**Exercise description**
Give back exactly the lines from the beginning of the listing below to the line holding "Question: Is there assembly", both ends included; the pictures stay out.

[Start of Attachment]

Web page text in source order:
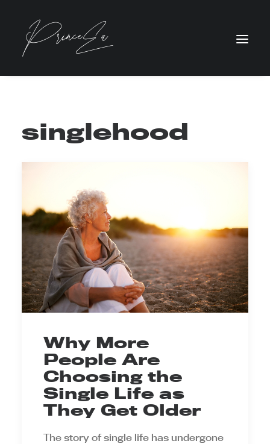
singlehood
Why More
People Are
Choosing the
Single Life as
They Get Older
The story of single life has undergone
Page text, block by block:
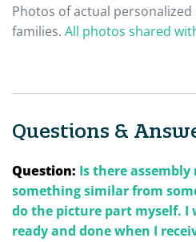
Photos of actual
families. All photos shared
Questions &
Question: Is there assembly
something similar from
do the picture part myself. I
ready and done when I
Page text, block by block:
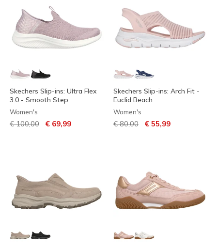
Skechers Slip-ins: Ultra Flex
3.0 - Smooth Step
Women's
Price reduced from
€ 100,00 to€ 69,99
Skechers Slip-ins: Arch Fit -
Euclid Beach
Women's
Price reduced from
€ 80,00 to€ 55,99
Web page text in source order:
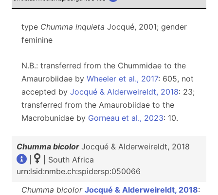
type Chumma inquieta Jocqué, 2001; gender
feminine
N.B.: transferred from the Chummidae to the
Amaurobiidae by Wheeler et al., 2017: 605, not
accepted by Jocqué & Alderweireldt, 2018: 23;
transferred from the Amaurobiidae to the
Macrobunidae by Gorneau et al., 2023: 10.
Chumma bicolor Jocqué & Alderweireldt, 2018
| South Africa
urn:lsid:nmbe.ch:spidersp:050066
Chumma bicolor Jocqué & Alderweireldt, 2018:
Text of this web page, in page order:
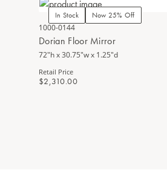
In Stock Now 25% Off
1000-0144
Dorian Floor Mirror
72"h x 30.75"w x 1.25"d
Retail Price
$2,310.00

[End of Attachment]

**Exercise response**
Web page text in source order:
singlehood
Why More
People Are
Choosing the
Single Life as
They Get Older
The story of single life has undergone
Page text, block by block:
Photos of actual
families. All photos shared
Questions &
Question: Is there assembly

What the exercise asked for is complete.